In recent years, researchers have identified more and more genomic markers that drive NSCLC. The most prevalent oncogenic drivers in NSCLC patients in the US include KRAS mutations (20 percent) and EGFR mutations (10 percent). Mutations in ALK, ROS1, BRAF, HER2, and PI3K also show up in NSCLC patients with lesser frequency.
Despite these advances, for approximately half of the NSCLC population the molecular markers driving their disease is unknown, likely due to the rarity of the mutation. Focusing on outlier responders is one way to uncover unknown cancer-linked mutations. Carbone suggested that drug developers should routinely collect samples from patients and "put some effort" into evaluating molecular characteristics of people who do unexpectedly well.
"There is a lot of serendipity in this example that we published, but … serendipity favors the prepared mind," he said. "If you ignore these cases, which is done in the vast majority of cases, then you don't learn anything and you don't know what to do with the next patient."

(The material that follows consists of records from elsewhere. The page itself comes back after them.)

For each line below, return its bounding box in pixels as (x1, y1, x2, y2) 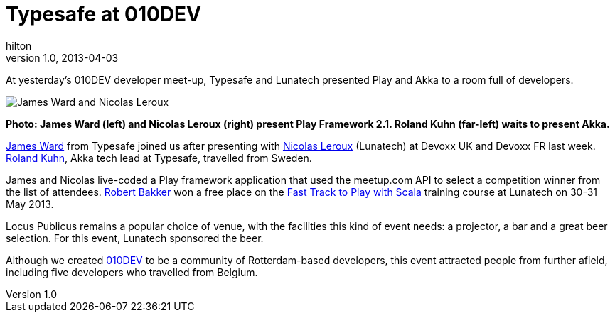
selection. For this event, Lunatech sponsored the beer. (6, 231, 264, 244)
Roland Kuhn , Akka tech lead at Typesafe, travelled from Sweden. (6, 151, 312, 164)
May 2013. (6, 197, 54, 210)
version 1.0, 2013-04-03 (6, 51, 119, 64)
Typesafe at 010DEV (6, 2, 202, 26)
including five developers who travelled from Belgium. (6, 265, 258, 278)
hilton (6, 39, 32, 52)
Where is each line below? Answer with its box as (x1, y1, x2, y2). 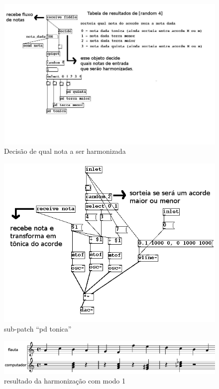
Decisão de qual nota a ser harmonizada (4, 146, 126, 156)
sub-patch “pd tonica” (4, 324, 72, 334)
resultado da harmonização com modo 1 (4, 376, 125, 386)
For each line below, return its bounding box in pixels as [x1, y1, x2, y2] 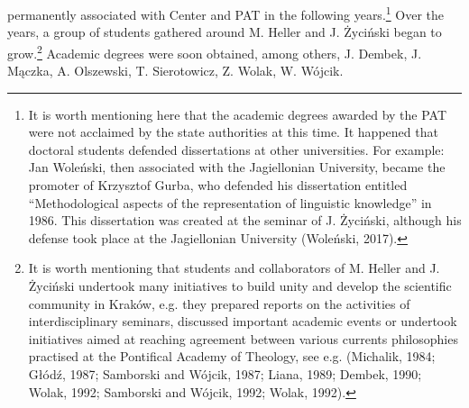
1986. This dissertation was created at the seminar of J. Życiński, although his [28, 211, 462, 230]
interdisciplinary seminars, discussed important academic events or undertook [28, 312, 457, 331]
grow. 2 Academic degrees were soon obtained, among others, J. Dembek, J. [7, 41, 422, 62]
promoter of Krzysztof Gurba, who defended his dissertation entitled [28, 176, 408, 195]
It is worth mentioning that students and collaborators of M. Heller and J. [28, 258, 440, 277]
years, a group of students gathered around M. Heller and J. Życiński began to [7, 23, 442, 41]
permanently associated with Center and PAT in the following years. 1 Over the [7, 3, 444, 23]
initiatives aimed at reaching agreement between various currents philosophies [28, 329, 458, 348]
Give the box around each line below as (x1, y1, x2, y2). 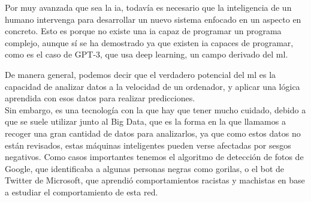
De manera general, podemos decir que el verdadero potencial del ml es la (5, 68, 276, 80)
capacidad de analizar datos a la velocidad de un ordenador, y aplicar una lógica (5, 80, 300, 92)
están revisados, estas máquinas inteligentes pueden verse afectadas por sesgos (5, 138, 291, 151)
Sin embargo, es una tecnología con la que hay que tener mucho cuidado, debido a (5, 103, 306, 116)
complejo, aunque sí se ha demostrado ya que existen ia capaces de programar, (5, 36, 294, 49)
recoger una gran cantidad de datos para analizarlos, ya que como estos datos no (5, 126, 301, 139)
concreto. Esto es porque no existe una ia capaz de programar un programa (5, 25, 282, 37)
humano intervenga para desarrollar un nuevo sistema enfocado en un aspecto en (5, 13, 301, 25)
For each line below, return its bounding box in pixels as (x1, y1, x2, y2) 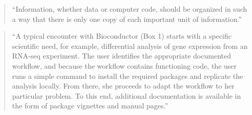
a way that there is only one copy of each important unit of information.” (12, 13, 242, 24)
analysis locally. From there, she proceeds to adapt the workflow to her (12, 80, 235, 91)
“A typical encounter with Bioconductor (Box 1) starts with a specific (12, 31, 232, 41)
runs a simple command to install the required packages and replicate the (12, 70, 243, 81)
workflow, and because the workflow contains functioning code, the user (12, 60, 237, 71)
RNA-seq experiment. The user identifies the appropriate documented (12, 50, 231, 61)
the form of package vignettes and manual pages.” (12, 100, 169, 111)
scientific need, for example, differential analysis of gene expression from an (12, 40, 248, 51)
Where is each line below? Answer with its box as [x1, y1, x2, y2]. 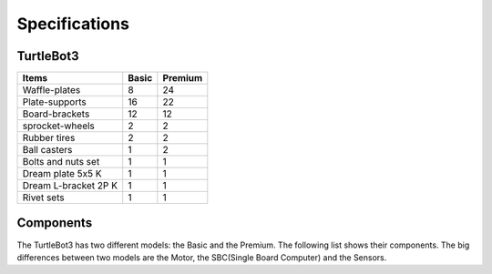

Proponents of personalized medicine often talk of a far-flung future where drugs will be developed for specific molecular pathways and be disease agnostic. A lot needs to change between now and then, not just in terms of business models and drug development paradigms, but also in scientific knowhow.
"Sometimes it's very clear that the same exact lesion in two different tumor types has very similar consequences," Carbone said, offering the example of the similar role that BRAF mutations play in how melanoma and lung cancer patients respond to specific tyrosine kinase inhibiting agents. But colon cancer patients with BRAF mutations don't seem to respond as well to these same agents.
"This is something we have to learn more about, but as a first order hypothesis it's very reasonable to define targets in one disease and assume that they may have a good chance of working in other diseases," Carbone said. "With the development of multiplex testing, it's quite easy now to test for hundreds of abnormalities in a single assay … The incremental cost of adding another gene to a multiplex panel is virtually zero."
Next, Carbone believes researchers should prospectively look for ARAF mutations in cancer patients. Toward this end, at least at OSU, ARAF has been added to the panel of oncogenes that lung cancer patients will be routinely tested for. "If we find new patients with this, then specifically targeting that pathway would be reasonable," he noted. "This is certainly not a demonstrated conclusion … but it's a hypothesis that I think is worth prospectively testing."